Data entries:
■ ■ ■ ■ ■ ■ ■
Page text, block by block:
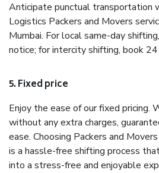
Anticipate punctual transportation
Logistics Packers and Movers
Mumbai. For local same-day
notice; for intercity shifting, book 24
5. Fixed price
Enjoy the ease of our fixed pricing.
without any extra charges,
ease. Choosing Packers and
is a hassle-free shifting process
into a stress-free and enjoyable
■ ■ ■ ■ ■ ■ ■
The full set of entries should be transcribed exactly, pictures left aside.

:: Output of the exercise ::
Page text, block by block:
Anticipate punctual transportation
Logistics Packers and Movers
Mumbai. For local same-day
notice; for intercity shifting, book 24
5. Fixed price
Enjoy the ease of our fixed pricing.
without any extra charges,
ease. Choosing Packers and
is a hassle-free shifting process
into a stress-free and enjoyable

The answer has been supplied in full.